• Required work: The required result is a copy of each line below in which "bedroom" appears.

----- Supplied material -----

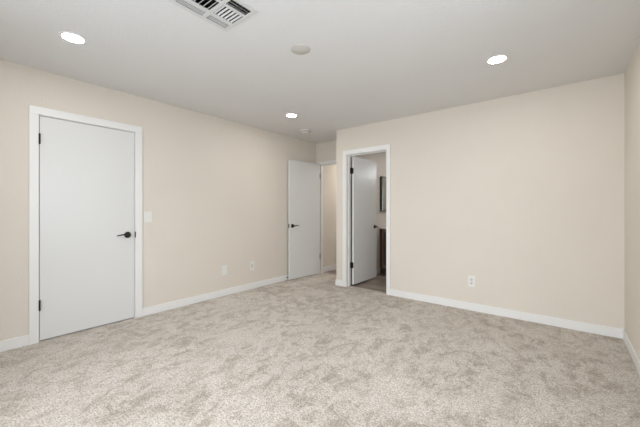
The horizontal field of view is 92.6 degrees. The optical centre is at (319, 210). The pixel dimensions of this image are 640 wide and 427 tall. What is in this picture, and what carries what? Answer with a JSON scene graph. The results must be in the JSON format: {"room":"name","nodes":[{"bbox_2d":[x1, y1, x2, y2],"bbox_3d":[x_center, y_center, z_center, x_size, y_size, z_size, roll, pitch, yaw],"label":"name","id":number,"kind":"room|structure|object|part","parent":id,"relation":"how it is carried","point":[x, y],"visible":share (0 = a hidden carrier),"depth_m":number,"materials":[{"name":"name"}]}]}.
{"room":"empty bedroom","nodes":[
{"label":"empty bedroom","id":0,"kind":"room"},
{"bbox_2d":[0,59,315,340],"bbox_3d":[-1.640,-0.040,3.929,0.120,2.440,5.108,0,0,39],"label":"wall","id":1,"kind":"structure","parent":0,"point":[215,189],"depth_m":3.71,"materials":[{"name":"beige paint"}]},
{"bbox_2d":[29,105,141,344],"bbox_3d":[-2.311,0.128,3.078,0.135,2.105,0.921,0,0,39],"label":"door frame","id":2,"kind":"structure","parent":1,"relation":"attached to","point":[35,112],"depth_m":2.72,"materials":[{"name":"white paint"}]},
{"bbox_2d":[39,116,135,339],"bbox_3d":[-2.265,0.160,3.038,0.093,2.016,0.792,0,0,39],"label":"door","id":3,"kind":"structure","parent":1,"relation":"in","point":[86,172],"depth_m":3.00,"materials":[{"name":"white paint"}]},
{"bbox_2d":[0,275,287,351],"bbox_3d":[-1.589,1.135,3.887,0.013,0.090,4.867,0,0,39],"label":"baseboard","id":4,"kind":"structure","parent":1,"relation":"attached to","point":[17,342],"depth_m":3.79,"materials":[{"name":"white paint"}]},
{"bbox_2d":[144,211,151,222],"bbox_3d":[-1.939,0.074,3.451,0.012,0.124,0.082,0,0,39],"label":"light switch","id":5,"kind":"object","parent":1,"relation":"attached to","point":[147,214],"visible":1,"depth_m":3.44,"materials":[{"name":"white plastic"}]},
{"bbox_2d":[221,265,226,275],"bbox_3d":[-1.323,0.827,4.223,0.008,0.132,0.088,0,0,39],"label":"wall plate","id":6,"kind":"object","parent":1,"relation":"attached to","point":[223,268],"visible":1,"depth_m":4.22,"materials":[{"name":"white plastic"}]},
{"bbox_2d":[250,261,253,270],"bbox_3d":[-1.023,0.835,4.598,0.009,0.132,0.086,0,0,39],"label":"wall outlet","id":7,"kind":"object","parent":1,"relation":"attached to","point":[252,262],"visible":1,"depth_m":4.60,"materials":[{"name":"white plastic"}]},
{"bbox_2d":[0,269,639,426],"bbox_3d":[0.751,1.202,3.568,4.146,0.045,7.290,0,0,39],"label":"floor","id":8,"kind":"structure","parent":0,"point":[307,351],"depth_m":2.27,"materials":[{"name":"carpet"}]},
{"bbox_2d":[379,226,385,273],"bbox_3d":[1.605,0.749,5.951,0.504,0.874,0.940,0,0,39],"label":"bathroom vanity","id":9,"kind":"object","parent":8,"relation":"on","point":[382,229],"visible":0.23,"depth_m":5.71,"materials":[{"name":"brown wood"}]},
{"bbox_3d":[1.322,0.713,5.593,0.409,0.735,0.012,0,0,39],"label":"frame","id":10,"kind":"part","parent":9,"relation":"part of","materials":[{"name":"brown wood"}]},
{"bbox_2d":[0,0,639,143],"bbox_3d":[0.782,-1.310,3.575,4.346,0.100,7.580,0,0,39],"label":"ceiling","id":11,"kind":"structure","parent":0,"point":[367,61],"depth_m":2.44,"materials":[{"name":"paint"}]},
{"bbox_2d":[58,31,86,43],"bbox_3d":[-1.803,-1.258,2.232,0.168,0.005,0.168,0,0,39],"label":"recessed light","id":12,"kind":"object","parent":11,"relation":"in","point":[71,37],"visible":1,"depth_m":2.22,"materials":[{"name":"white paint"}]},
{"bbox_2d":[62,33,83,42],"bbox_3d":[-1.803,-1.258,2.232,0.128,0.004,0.128,0,0,-16],"label":"diffuser","id":13,"kind":"object","parent":12,"relation":"attached to","point":[70,37],"depth_m":2.22,"materials":[{"name":"white plastic"}]},
{"bbox_2d":[168,0,257,31],"bbox_3d":[-0.651,-1.387,1.884,0.344,0.265,0.404,0,0,39],"label":"ceiling vent","id":14,"kind":"object","parent":11,"relation":"in","point":[225,6],"visible":1,"depth_m":1.96,"materials":[{"name":"white metal"}]},
{"bbox_2d":[285,113,297,116],"bbox_3d":[-0.378,-1.258,4.050,0.168,0.005,0.168,0,0,39],"label":"recessed light","id":15,"kind":"object","parent":11,"relation":"in","point":[288,114],"visible":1,"depth_m":4.05,"materials":[{"name":"white paint"}]},
{"bbox_2d":[291,44,309,54],"bbox_3d":[-0.152,-1.258,2.393,0.152,0.004,0.152,0,0,39],"label":"cover plate","id":16,"kind":"object","parent":11,"relation":"attached to","point":[300,49],"visible":1,"depth_m":2.39,"materials":[{"name":"grey plastic"}]},
{"bbox_2d":[300,129,310,133],"bbox_3d":[-0.230,-1.236,4.819,0.164,0.047,0.164,0,0,39],"label":"smoke detector","id":17,"kind":"object","parent":11,"relation":"attached to","point":[303,131],"visible":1,"depth_m":4.77,"materials":[{"name":"white plastic"}]},
{"bbox_2d":[486,54,508,64],"bbox_3d":[1.478,-1.258,2.553,0.168,0.005,0.168,0,0,39],"label":"recessed light","id":18,"kind":"object","parent":11,"relation":"in","point":[496,59],"visible":1,"depth_m":2.54,"materials":[{"name":"white paint"}]},
{"bbox_2d":[488,56,505,63],"bbox_3d":[1.478,-1.258,2.553,0.128,0.004,0.128,0,0,-16],"label":"diffuser","id":19,"kind":"object","parent":18,"relation":"attached to","point":[494,59],"depth_m":2.55,"materials":[{"name":"white plastic"}]},
{"bbox_2d":[316,140,335,161],"bbox_3d":[0.300,-0.040,5.571,0.859,2.440,0.120,0,0,39],"label":"wall","id":20,"kind":"structure","parent":0,"point":[326,151],"depth_m":5.64,"materials":[{"name":"beige paint"}]},
{"bbox_2d":[316,160,335,272],"bbox_3d":[0.294,0.138,5.566,0.852,2.085,0.135,0,0,39],"label":"door frame","id":21,"kind":"structure","parent":20,"relation":"attached to","point":[333,162],"depth_m":5.78,"materials":[{"name":"white paint"}]},
{"bbox_2d":[288,160,319,279],"bbox_3d":[-0.246,0.156,5.408,0.102,2.024,0.760,0,0,43],"label":"door","id":22,"kind":"structure","parent":21,"relation":"attached to","point":[303,177],"depth_m":5.37,"materials":[{"name":"white paint"}]},
{"bbox_2d":[323,152,385,276],"bbox_3d":[0.942,-0.040,6.338,1.014,2.440,2.963,0,0,39],"label":"wall","id":23,"kind":"structure","parent":0,"point":[329,171],"depth_m":5.91,"materials":[{"name":"beige paint"}]},
{"bbox_2d":[323,264,335,271],"bbox_3d":[0.777,1.138,6.741,0.013,0.096,2.300,0,0,39],"label":"baseboard","id":24,"kind":"structure","parent":23,"relation":"attached to","point":[332,267],"depth_m":5.99,"materials":[{"name":"white paint"}]},
{"bbox_2d":[380,176,385,210],"bbox_3d":[1.340,-0.315,5.984,0.049,0.650,0.620,0,0,39],"label":"bathroom mirror","id":25,"kind":"object","parent":23,"relation":"attached to","point":[382,179],"visible":0.46,"depth_m":5.75,"materials":[{"name":"grey mirror"}]},
{"bbox_2d":[382,177,385,209],"bbox_3d":[1.357,-0.315,5.970,0.004,0.626,0.596,0,0,39],"label":"mirror glass","id":26,"kind":"object","parent":25,"relation":"attached to","point":[383,178],"depth_m":5.78,"materials":[{"name":"silver mirror"}]},
{"bbox_2d":[336,73,624,328],"bbox_3d":[1.612,-0.040,3.829,3.367,2.440,0.120,0,0,39],"label":"wall","id":27,"kind":"structure","parent":0,"point":[523,195],"depth_m":3.33,"materials":[{"name":"beige paint"}]},
{"bbox_2d":[335,279,342,285],"bbox_3d":[0.464,1.135,4.998,0.139,0.090,0.539,0,0,39],"label":"baseboard","id":28,"kind":"structure","parent":27,"relation":"attached to","point":[337,282],"depth_m":4.78,"materials":[{"name":"white paint"}]},
{"bbox_2d":[350,156,377,283],"bbox_3d":[0.748,0.156,5.040,0.095,2.008,0.768,0,0,40],"label":"door","id":29,"kind":"structure","parent":27,"relation":"in","point":[363,171],"depth_m":5.00,"materials":[{"name":"white paint"}]},
{"bbox_2d":[343,144,390,294],"bbox_3d":[0.703,0.129,4.546,0.800,2.102,0.135,0,0,39],"label":"door frame","id":30,"kind":"structure","parent":27,"relation":"attached to","point":[347,154],"depth_m":4.71,"materials":[{"name":"white paint"}]},
{"bbox_2d":[468,275,474,286],"bbox_3d":[1.787,0.836,3.605,0.078,0.132,0.010,0,0,39],"label":"wall outlet","id":31,"kind":"object","parent":27,"relation":"attached to","point":[471,279],"visible":1,"depth_m":3.60,"materials":[{"name":"white plastic"}]},
{"bbox_2d":[390,289,624,338],"bbox_3d":[1.883,1.135,3.527,2.327,0.090,0.013,0,0,39],"label":"baseboard","id":32,"kind":"structure","parent":27,"relation":"attached to","point":[542,319],"depth_m":3.31,"materials":[{"name":"white paint"}]},
{"bbox_2d":[625,39,639,358],"bbox_3d":[1.454,-0.040,1.032,0.120,2.440,4.447,0,0,39],"label":"wall","id":33,"kind":"structure","parent":0,"point":[632,73],"depth_m":2.44,"materials":[{"name":"beige paint"}]},
{"bbox_2d":[623,329,639,374],"bbox_3d":[1.435,1.135,1.115,0.013,0.090,4.314,0,0,39],"label":"baseboard","id":34,"kind":"structure","parent":33,"relation":"attached to","point":[633,354],"depth_m":2.44,"materials":[{"name":"white paint"}]}
]}

-----

• Reply:
{"room":"empty bedroom","nodes":[
{"label":"empty bedroom","id":0,"kind":"room"},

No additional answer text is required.